--- START ---

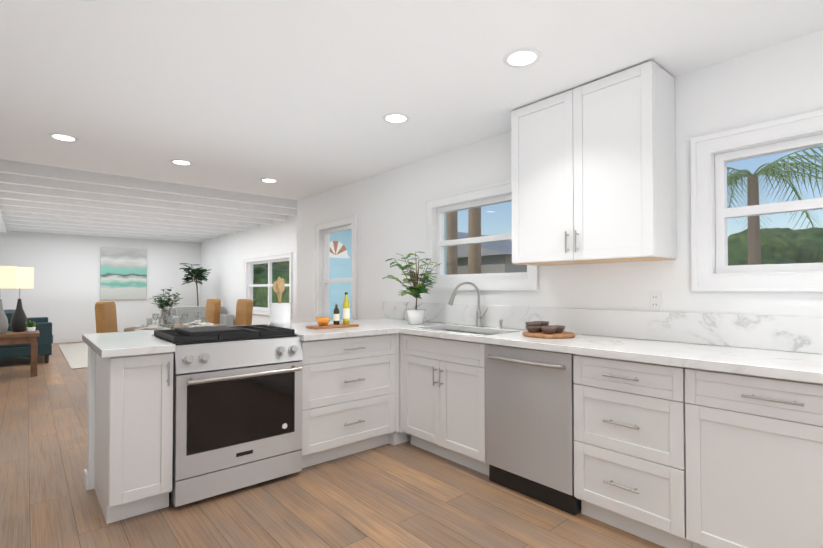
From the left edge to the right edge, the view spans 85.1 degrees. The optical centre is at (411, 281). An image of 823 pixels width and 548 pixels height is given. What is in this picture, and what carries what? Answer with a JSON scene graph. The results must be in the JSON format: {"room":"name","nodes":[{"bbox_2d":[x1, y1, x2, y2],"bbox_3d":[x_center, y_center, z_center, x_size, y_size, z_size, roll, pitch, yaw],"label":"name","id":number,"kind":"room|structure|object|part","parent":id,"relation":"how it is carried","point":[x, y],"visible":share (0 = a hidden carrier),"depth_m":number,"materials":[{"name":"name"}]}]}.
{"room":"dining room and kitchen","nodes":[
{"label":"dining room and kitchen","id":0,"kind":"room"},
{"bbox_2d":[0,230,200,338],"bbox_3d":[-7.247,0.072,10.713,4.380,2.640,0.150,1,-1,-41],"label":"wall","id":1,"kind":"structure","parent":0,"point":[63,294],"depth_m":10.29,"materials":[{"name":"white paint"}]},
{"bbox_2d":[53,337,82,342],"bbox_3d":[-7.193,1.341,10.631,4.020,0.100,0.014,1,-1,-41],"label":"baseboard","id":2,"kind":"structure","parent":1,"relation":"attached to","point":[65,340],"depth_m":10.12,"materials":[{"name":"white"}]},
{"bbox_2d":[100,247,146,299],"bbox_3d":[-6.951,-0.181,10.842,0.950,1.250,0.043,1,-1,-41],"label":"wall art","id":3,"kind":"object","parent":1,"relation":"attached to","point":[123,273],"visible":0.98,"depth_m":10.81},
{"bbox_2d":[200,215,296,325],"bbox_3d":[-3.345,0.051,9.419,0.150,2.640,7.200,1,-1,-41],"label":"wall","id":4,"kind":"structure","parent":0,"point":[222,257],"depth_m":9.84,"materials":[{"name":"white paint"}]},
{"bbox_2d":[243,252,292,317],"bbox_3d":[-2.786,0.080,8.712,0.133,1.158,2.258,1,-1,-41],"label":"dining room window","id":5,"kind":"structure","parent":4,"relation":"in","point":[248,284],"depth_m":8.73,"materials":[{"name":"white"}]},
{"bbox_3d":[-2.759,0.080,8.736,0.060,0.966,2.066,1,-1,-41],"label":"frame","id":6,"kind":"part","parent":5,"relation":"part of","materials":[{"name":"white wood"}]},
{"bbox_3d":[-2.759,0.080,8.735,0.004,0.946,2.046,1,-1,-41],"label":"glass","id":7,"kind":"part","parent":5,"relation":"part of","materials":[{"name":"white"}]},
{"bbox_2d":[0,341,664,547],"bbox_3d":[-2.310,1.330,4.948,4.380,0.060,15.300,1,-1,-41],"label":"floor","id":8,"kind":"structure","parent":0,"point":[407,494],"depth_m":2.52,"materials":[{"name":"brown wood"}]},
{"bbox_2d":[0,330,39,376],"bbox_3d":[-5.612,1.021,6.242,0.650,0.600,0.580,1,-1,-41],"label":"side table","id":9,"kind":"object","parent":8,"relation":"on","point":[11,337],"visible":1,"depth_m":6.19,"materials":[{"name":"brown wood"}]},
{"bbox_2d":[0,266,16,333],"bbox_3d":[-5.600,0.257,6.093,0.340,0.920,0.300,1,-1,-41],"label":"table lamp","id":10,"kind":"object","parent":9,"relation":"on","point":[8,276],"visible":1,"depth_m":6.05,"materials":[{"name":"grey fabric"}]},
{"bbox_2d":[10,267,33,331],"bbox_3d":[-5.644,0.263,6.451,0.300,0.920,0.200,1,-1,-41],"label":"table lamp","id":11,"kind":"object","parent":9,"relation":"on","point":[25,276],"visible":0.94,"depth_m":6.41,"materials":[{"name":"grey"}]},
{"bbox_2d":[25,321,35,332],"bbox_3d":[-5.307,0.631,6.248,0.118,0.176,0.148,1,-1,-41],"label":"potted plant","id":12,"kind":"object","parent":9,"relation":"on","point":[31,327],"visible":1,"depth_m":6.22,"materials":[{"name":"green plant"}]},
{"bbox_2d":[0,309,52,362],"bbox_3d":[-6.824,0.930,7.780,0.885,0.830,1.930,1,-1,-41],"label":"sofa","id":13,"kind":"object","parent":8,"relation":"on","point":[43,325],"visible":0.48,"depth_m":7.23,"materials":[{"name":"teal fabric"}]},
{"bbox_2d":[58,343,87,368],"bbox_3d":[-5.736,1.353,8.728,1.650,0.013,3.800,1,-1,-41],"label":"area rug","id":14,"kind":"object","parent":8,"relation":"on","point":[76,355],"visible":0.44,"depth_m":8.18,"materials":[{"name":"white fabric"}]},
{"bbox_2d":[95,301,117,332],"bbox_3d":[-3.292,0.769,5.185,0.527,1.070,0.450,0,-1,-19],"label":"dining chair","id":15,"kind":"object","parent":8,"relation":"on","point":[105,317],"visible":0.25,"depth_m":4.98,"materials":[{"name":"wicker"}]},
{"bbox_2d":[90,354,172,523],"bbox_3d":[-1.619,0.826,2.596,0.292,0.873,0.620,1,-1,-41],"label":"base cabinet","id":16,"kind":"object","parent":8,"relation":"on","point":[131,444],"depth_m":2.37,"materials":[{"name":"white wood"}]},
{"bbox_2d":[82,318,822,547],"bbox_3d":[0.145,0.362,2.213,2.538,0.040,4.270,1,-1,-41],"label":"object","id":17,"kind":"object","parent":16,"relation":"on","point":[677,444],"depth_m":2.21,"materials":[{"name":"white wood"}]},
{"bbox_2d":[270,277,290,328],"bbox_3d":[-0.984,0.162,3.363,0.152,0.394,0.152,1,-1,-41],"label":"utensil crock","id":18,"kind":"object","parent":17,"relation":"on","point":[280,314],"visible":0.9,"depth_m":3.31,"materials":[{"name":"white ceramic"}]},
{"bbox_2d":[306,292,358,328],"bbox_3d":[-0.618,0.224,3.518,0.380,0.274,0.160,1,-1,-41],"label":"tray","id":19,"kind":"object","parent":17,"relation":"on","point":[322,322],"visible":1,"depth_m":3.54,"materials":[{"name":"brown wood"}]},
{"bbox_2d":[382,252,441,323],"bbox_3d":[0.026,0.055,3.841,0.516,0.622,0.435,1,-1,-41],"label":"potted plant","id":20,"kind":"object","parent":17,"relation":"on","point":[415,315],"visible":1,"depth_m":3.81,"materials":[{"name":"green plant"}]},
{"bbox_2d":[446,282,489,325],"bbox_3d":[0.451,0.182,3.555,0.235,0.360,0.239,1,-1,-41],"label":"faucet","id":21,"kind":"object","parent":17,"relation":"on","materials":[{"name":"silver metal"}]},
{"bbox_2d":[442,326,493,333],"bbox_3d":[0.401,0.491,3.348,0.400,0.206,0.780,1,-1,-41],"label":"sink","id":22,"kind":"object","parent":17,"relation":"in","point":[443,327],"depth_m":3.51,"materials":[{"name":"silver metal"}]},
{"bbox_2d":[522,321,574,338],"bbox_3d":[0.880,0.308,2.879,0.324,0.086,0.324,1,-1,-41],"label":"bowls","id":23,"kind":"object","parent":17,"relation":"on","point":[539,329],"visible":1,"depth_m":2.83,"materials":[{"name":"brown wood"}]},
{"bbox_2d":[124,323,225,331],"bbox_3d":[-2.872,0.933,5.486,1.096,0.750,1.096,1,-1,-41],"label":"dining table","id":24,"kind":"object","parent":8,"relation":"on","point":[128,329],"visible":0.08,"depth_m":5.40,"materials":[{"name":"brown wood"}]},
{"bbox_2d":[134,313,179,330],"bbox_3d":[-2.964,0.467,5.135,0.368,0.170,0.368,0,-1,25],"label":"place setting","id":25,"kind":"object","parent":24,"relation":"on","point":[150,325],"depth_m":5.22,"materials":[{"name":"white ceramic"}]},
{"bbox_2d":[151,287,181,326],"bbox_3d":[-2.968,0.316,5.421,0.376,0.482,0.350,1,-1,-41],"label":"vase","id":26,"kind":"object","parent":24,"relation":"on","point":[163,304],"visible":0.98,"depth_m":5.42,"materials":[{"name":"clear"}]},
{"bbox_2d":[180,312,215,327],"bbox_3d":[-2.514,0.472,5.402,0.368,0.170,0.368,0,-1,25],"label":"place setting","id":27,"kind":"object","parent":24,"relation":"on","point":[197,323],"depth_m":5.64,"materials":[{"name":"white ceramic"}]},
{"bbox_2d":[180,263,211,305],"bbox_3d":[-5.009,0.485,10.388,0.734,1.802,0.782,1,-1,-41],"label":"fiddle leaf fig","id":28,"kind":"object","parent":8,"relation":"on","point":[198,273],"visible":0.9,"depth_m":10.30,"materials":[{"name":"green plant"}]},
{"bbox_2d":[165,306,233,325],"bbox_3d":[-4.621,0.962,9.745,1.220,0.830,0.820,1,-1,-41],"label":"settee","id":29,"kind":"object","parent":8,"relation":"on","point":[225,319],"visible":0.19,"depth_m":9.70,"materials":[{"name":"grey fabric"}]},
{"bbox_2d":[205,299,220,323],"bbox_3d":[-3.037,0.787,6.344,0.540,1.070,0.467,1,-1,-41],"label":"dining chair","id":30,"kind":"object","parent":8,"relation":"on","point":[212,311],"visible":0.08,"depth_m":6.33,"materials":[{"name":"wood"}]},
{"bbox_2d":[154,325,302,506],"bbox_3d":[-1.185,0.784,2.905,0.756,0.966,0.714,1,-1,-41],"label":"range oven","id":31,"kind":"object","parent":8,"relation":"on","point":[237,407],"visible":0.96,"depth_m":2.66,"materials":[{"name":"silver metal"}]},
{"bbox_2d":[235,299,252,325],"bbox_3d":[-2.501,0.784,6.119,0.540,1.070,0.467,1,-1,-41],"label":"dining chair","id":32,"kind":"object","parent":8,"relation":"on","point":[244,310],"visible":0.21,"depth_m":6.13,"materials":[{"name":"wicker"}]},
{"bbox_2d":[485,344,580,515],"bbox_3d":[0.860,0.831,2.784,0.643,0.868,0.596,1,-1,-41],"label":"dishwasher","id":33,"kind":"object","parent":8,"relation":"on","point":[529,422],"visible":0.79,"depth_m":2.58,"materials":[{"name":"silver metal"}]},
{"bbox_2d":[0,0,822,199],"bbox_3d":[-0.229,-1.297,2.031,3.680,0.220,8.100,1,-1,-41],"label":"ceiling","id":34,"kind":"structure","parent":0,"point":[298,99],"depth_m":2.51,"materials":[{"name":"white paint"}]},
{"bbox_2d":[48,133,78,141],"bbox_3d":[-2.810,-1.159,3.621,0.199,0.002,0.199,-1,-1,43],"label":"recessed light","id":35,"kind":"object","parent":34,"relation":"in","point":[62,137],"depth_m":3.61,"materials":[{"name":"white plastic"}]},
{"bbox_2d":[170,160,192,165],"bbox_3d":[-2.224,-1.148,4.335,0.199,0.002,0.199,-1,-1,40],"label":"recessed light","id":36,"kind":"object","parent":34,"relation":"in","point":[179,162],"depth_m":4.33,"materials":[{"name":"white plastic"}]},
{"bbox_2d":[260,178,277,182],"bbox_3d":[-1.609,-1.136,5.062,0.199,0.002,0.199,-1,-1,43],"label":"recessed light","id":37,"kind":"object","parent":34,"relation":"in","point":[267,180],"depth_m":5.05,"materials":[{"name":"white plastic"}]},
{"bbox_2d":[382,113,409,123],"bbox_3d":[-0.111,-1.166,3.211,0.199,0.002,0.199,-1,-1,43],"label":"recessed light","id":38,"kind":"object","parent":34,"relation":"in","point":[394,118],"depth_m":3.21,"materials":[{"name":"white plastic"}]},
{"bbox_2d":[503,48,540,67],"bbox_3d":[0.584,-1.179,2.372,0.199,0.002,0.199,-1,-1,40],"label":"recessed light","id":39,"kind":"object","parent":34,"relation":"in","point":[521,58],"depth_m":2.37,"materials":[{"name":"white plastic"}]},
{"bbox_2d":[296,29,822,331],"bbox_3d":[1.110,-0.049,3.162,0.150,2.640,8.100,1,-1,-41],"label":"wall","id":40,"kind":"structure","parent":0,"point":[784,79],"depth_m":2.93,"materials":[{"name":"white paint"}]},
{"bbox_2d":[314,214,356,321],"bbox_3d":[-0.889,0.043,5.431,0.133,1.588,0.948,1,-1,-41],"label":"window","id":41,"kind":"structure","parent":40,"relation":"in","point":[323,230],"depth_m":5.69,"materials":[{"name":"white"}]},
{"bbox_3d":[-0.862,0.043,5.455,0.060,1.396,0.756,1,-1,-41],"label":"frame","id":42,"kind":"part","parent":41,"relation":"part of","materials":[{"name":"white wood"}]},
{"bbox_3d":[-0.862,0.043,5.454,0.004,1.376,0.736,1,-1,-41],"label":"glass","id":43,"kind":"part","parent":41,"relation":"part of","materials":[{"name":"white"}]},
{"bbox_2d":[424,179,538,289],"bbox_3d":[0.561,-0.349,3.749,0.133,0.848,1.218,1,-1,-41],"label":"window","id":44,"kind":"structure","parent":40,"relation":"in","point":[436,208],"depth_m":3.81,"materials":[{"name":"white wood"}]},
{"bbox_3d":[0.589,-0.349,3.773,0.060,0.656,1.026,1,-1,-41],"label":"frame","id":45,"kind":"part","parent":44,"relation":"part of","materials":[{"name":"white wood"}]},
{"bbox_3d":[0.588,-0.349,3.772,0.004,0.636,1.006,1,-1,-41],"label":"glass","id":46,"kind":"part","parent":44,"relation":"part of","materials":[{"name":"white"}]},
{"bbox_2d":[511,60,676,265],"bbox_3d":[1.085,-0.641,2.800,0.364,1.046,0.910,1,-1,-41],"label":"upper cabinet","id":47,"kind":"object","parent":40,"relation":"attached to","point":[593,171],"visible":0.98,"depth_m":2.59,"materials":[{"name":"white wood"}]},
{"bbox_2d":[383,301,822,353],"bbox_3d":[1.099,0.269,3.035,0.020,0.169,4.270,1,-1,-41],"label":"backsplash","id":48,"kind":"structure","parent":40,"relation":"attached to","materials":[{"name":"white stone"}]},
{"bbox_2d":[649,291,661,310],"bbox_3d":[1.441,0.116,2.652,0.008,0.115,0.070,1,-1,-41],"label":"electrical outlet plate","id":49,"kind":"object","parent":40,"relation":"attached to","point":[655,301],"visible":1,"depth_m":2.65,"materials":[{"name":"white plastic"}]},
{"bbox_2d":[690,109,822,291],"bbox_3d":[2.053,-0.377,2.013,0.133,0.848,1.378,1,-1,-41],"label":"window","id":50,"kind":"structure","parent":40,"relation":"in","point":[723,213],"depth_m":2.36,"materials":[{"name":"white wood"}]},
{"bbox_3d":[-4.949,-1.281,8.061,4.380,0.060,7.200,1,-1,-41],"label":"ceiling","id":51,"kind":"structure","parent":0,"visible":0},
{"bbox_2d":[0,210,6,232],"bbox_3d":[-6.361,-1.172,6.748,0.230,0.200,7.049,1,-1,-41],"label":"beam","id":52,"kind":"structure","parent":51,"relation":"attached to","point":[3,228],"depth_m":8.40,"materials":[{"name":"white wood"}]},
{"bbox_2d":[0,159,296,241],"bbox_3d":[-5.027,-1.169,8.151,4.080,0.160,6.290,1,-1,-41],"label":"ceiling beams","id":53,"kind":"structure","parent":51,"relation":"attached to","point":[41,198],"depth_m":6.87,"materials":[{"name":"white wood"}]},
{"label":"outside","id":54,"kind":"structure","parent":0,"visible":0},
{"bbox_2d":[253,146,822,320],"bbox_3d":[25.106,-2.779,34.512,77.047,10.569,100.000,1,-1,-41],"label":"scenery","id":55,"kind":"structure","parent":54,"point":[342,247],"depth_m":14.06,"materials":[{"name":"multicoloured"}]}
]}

--- END ---

Counting lines with the word "kitchen" in the listing, state the resulting number and nothing else.

2